Anecdotal evidence in the service provider market suggests new business is becoming ever harder to find despite the majority of CIOs stating they are going to be consuming cloud services of some sort in the next 2–5 years.  Does this evidence support the hypothesis that today’s engagement process means the CIO will ‘hunt’ the service provider out, rather than the other way round?  If this is true there needs to be a shift of focus in the sales organisation structure.  Much has been written about the customer life cycle and how additional focus on the customer will lead to greater customer retention and an increase in revenue yet we still have a traditional sales model that splits the organisation into two distinct teams.  It is my suggestion that the new sales organisation structure should be based on four personality types.
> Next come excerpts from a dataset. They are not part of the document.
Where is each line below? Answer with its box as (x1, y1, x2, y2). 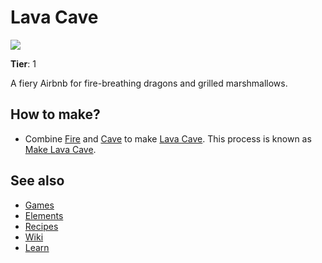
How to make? (10, 106, 101, 123)
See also (10, 172, 65, 190)
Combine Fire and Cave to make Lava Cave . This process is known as (24, 132, 312, 145)
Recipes (24, 220, 59, 232)
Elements (24, 209, 64, 221)
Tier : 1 (10, 57, 37, 70)
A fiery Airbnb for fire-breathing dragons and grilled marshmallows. (10, 77, 288, 89)
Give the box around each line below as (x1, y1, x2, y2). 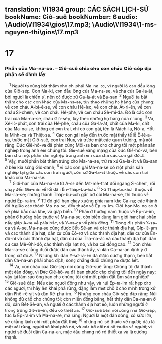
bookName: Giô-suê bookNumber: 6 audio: (5, 13, 138, 21)
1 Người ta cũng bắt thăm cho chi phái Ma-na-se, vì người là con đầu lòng (9, 82, 155, 88)
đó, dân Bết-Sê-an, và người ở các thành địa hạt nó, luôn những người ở (5, 301, 148, 307)
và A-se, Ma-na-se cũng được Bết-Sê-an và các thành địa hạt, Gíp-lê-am (11, 225, 157, 231)
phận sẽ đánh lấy (5, 71, 46, 78)
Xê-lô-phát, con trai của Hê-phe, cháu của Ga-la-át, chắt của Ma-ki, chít (5, 120, 150, 126)
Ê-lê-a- (137, 132, 152, 138)
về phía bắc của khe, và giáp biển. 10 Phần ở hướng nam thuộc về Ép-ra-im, (5, 208, 156, 215)
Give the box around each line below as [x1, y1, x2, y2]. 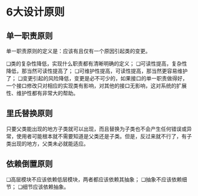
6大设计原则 [6, 5, 65, 19]
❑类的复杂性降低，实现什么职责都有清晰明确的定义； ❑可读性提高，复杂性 [6, 60, 187, 67]
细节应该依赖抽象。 [22, 183, 70, 190]
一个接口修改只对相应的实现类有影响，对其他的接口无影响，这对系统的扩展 [6, 82, 187, 89]
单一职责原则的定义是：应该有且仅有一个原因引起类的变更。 [6, 48, 151, 54]
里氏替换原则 [6, 109, 53, 119]
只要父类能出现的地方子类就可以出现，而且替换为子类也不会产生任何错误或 [6, 125, 187, 132]
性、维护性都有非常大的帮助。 [6, 90, 78, 96]
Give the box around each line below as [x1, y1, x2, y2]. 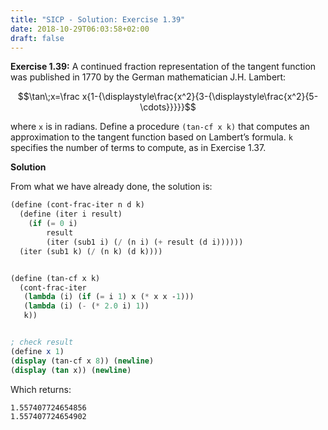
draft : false [10, 33, 65, 43]
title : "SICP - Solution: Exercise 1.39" [10, 14, 186, 25]
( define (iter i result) [19, 209, 123, 220]
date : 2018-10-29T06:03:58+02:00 [10, 24, 150, 34]
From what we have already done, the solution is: [10, 181, 213, 193]
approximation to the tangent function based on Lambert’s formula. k [10, 131, 293, 143]
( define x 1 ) [10, 346, 65, 356]
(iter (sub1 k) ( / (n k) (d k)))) [19, 246, 163, 256]
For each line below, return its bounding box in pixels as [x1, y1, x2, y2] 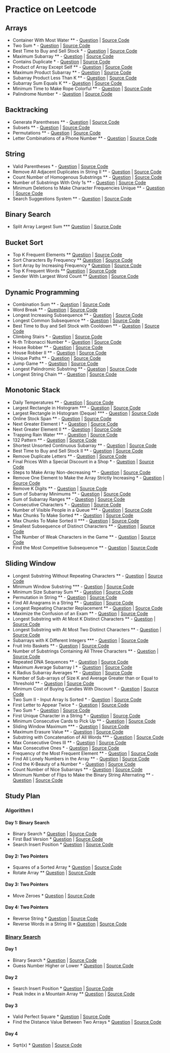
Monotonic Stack [5, 386, 61, 394]
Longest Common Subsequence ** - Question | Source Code [12, 317, 140, 323]
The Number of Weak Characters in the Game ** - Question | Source [12, 534, 156, 540]
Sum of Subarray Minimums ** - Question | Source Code [12, 491, 131, 497]
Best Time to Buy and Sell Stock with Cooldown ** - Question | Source [12, 323, 160, 329]
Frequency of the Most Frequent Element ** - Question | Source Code [12, 750, 158, 756]
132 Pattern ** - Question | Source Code [12, 437, 97, 443]
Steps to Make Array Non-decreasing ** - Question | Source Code [12, 469, 151, 475]
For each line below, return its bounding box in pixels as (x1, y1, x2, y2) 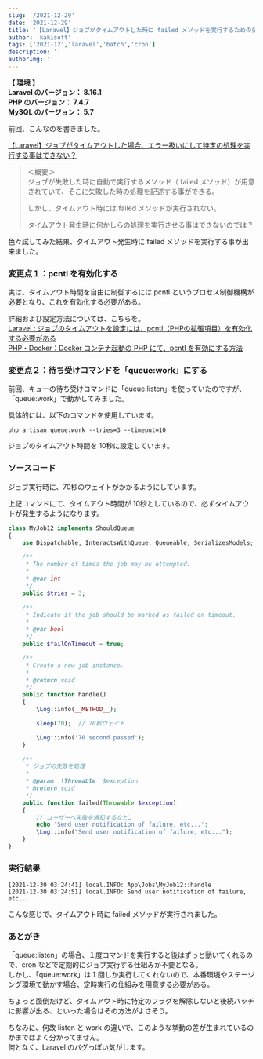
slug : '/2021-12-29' (8, 11, 76, 20)
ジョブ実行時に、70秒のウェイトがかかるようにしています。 (8, 482, 201, 491)
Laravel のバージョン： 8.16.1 (8, 87, 102, 97)
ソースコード (8, 462, 56, 473)
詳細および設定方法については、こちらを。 (8, 314, 146, 323)
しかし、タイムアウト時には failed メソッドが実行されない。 (27, 203, 221, 213)
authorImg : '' (8, 56, 55, 64)
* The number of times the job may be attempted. (25, 561, 191, 568)
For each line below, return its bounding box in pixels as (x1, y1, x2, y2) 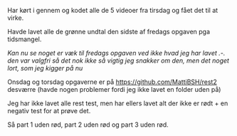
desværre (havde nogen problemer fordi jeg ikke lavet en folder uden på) (7, 85, 221, 93)
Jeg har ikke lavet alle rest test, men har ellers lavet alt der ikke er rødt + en (7, 99, 228, 108)
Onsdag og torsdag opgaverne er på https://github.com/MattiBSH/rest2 (7, 78, 217, 86)
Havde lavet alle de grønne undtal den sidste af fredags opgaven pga (7, 28, 211, 36)
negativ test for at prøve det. (7, 107, 91, 115)
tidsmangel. (7, 35, 42, 43)
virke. (7, 14, 24, 22)
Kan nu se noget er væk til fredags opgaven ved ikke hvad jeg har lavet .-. (7, 49, 226, 57)
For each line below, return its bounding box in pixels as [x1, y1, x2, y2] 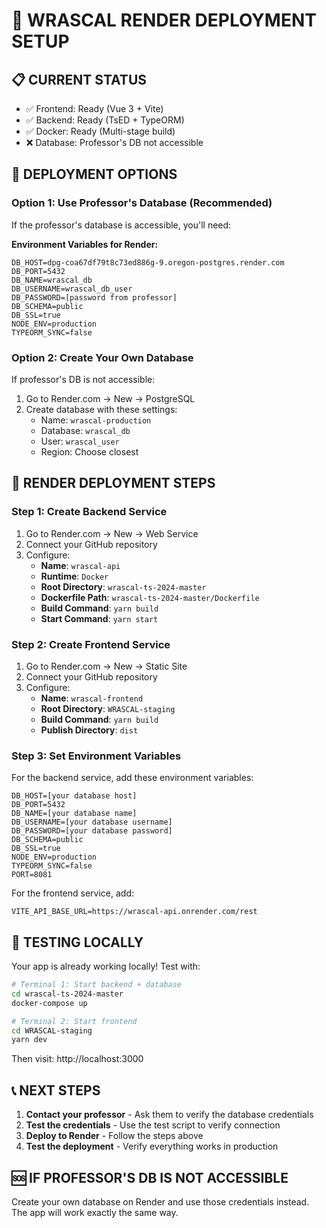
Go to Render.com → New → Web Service [25, 527, 199, 539]
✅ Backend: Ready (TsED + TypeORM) [25, 114, 185, 126]
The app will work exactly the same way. [11, 1206, 179, 1218]
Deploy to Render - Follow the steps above [25, 1130, 204, 1142]
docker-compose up [11, 998, 88, 1008]
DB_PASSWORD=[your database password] [11, 826, 173, 836]
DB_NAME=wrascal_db [11, 275, 93, 285]
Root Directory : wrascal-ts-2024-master [40, 580, 207, 593]
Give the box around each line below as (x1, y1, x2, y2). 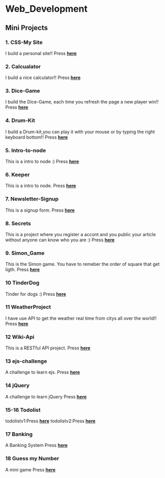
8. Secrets (5, 220, 32, 227)
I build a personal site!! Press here (5, 50, 77, 56)
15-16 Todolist (5, 406, 41, 413)
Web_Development (5, 3, 88, 15)
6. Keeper (5, 171, 30, 178)
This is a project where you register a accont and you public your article (5, 231, 156, 237)
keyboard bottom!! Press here (5, 134, 68, 140)
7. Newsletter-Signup (5, 195, 59, 203)
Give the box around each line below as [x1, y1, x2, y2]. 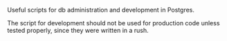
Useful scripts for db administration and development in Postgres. [7, 6, 195, 14]
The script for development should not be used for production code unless [7, 19, 220, 27]
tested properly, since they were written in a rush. [7, 27, 149, 34]
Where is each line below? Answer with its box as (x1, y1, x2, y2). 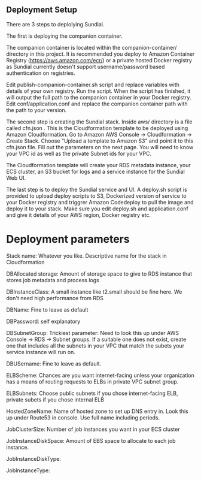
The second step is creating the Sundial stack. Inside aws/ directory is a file (6, 118, 193, 125)
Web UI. (6, 174, 26, 182)
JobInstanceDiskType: (6, 455, 61, 462)
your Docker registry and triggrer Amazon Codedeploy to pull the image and (6, 198, 194, 206)
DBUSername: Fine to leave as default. (6, 360, 102, 367)
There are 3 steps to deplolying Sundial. (6, 20, 105, 28)
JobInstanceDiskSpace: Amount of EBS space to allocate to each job (6, 437, 176, 444)
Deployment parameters (6, 233, 130, 246)
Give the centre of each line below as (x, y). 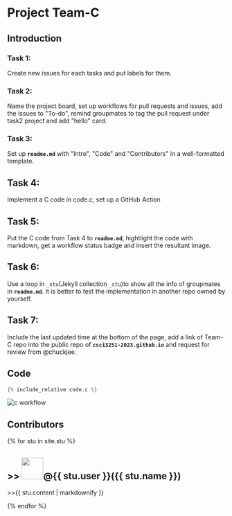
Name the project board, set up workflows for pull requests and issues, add (115, 106)
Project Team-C (53, 13)
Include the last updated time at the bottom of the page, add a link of (105, 337)
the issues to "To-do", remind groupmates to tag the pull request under (108, 114)
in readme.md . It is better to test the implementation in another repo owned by (116, 291)
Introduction (35, 38)
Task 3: (20, 139)
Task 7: (23, 320)
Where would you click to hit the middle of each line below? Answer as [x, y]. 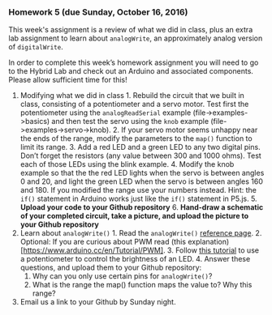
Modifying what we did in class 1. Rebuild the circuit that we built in [132, 96]
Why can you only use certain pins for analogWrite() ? [122, 276]
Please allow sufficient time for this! [68, 80]
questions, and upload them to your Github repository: [111, 268]
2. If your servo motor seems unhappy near [185, 130]
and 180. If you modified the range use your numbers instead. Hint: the [138, 190]
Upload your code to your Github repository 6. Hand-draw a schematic [142, 207]
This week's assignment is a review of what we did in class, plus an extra [131, 30]
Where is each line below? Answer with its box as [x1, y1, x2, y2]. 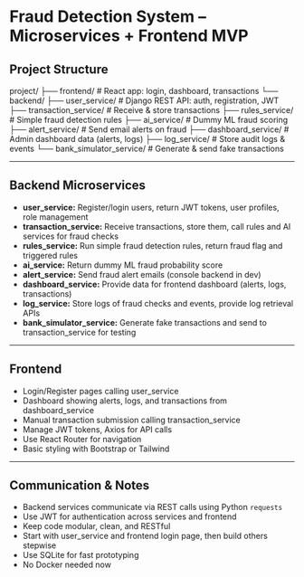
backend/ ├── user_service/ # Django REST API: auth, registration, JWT [9, 95, 280, 106]
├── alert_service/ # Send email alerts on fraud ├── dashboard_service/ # [9, 124, 290, 135]
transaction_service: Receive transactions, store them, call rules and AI [22, 221, 291, 232]
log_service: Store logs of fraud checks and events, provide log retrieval [22, 298, 294, 308]
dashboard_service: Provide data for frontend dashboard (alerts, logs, [22, 279, 287, 289]
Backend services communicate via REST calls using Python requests [22, 502, 283, 513]
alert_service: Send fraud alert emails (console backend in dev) [22, 269, 261, 279]
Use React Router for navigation [22, 433, 142, 444]
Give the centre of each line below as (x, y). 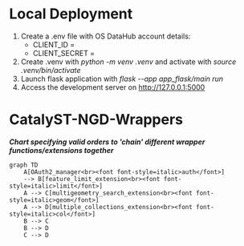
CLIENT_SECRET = (64, 53)
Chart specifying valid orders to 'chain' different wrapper (107, 142)
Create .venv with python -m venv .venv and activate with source (128, 62)
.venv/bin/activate (51, 70)
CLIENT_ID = (54, 44)
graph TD (24, 165)
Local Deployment (71, 14)
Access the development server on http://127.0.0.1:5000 (113, 87)
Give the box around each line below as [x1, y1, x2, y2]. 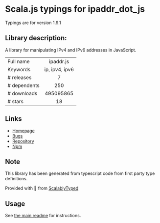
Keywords [7, 66, 31, 73]
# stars [7, 98, 23, 105]
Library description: [5, 34, 67, 42]
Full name [7, 58, 30, 65]
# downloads [7, 90, 38, 97]
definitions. [5, 176, 28, 182]
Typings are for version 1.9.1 [5, 20, 61, 26]
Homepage [12, 128, 35, 134]
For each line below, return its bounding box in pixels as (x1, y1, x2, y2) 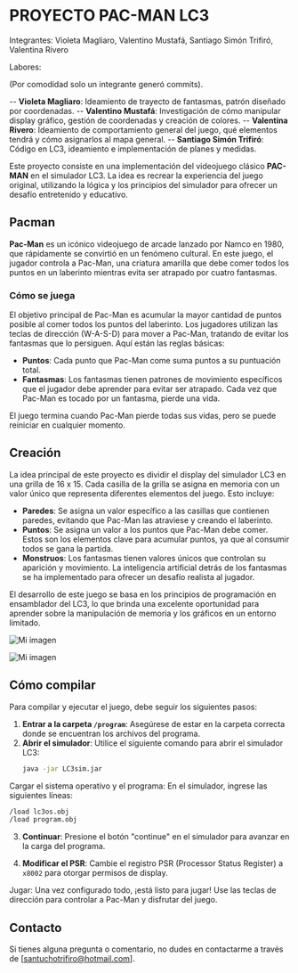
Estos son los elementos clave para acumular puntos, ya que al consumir (21, 534, 290, 544)
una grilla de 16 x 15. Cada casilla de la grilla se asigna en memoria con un (9, 478, 280, 489)
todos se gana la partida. (21, 543, 114, 553)
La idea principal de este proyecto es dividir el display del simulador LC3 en (9, 469, 286, 479)
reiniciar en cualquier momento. (9, 420, 126, 430)
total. (21, 364, 42, 375)
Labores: (9, 61, 42, 72)
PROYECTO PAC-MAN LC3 (9, 5, 210, 26)
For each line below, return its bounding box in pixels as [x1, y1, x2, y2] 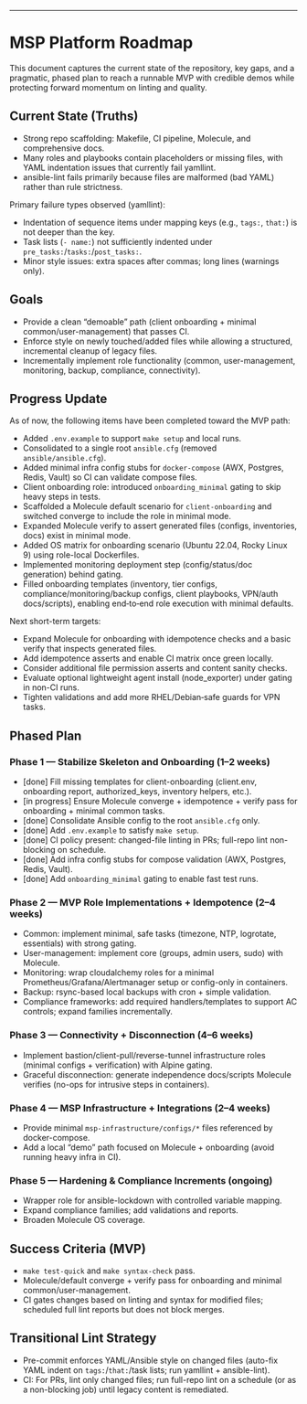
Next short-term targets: [9, 616, 101, 627]
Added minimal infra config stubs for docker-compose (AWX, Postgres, [22, 463, 285, 473]
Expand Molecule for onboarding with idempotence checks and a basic [22, 633, 291, 644]
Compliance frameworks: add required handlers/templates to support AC [22, 996, 298, 1007]
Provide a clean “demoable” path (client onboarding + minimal [22, 316, 257, 327]
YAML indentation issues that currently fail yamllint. [22, 162, 217, 173]
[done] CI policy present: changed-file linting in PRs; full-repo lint [22, 835, 268, 846]
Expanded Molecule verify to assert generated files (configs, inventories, [22, 520, 298, 531]
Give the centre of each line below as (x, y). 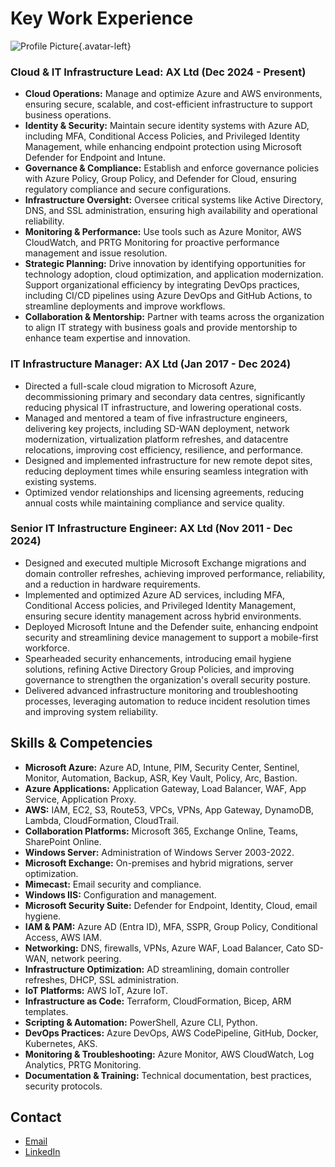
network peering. (86, 958)
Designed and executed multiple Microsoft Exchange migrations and (165, 563)
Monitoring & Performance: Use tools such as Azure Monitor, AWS (163, 232)
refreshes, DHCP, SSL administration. (102, 979)
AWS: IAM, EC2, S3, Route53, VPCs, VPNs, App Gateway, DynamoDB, (169, 809)
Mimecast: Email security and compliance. (113, 884)
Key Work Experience (102, 18)
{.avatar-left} (105, 46)

  1. The hunter. Someone who networks extensively, builds early relationships with potential customers as well as key influencers in the buying decision.  Hunters nurture long term relationships with consultants, industry analysts and still find the time to generate demand in their prospect account list.
  2. The HunterFarmer. Individuals who love the thrill of the chase and still want to engage with new people and build new relationships.  Most suited to large accounts where penetration is low and we need develop broad and deep relationships to hunt down new opportunities.  That the account is an existing customer makes the initial introduction somewhat easier than a typical cold call or first meeting.  The Farmer aspect of this role (and often seniority) means the individual can manage significant support issues or queries without requiring the support of the management team.
  3. The FarmerHunter. Focussed more on farming their existing account base and will most likely have lots relationships in multiple accounts, yet these relationships may be less deep than those cultivated by the HunterFarmer.  They will need to manage their time well in order to manage process internally and the challenge of dealing with multiple, often smaller, accounts.  May often be seen as partially a service management role where they are dealing with a plethora of inquiries from many accounts.
  4. The Farmer. Your old school account manager.  Has a number of special accounts where they have superb relationships.  Not particularly good at broadening the number of contacts in an account but we have all had those accounts where a ‘special’ relationship is almost a guarantee of future business.  The farmer is the individual who makes sure the relationship delivers consistent future business.

So there is no such thing as a hunter or farmer any more but what is significant is that three of the roles now have an element of farming in them, allowing us to structure a sales organisation in which 75% to 80% of the team have farming expertise and own a number of accounts through which they generate additional revenue.  There are commission challenges with this approach as ideally you will need four separate plans with differing levels of revenue compensation and new business compensation but I will cover this in a later blog.

In conclusion, in order to derive as much revenue out of our existing customer base as possible but to retain a focus on deriving new business I believe you need a sales team with a focus on farming but with some hunting expertise.  You still need to generate new business, but it is a tough role and very few people are suited to being out and out hunters.  In my experience managing sales teams, I have only come across a limited number of people who want to do nothing but hunt.  Of course this approach generates some management challenges but if we recognise that the majority of buying decisions are made prior to engagement, that marketing is now encroaching into what was the traditional hunter role as content becomes the new currency of sales and marketing, then it is clear we need to restructure our sales organisation to meet the demands of this brave new world, where buying decisions are made with very little personal interaction with a salesperson.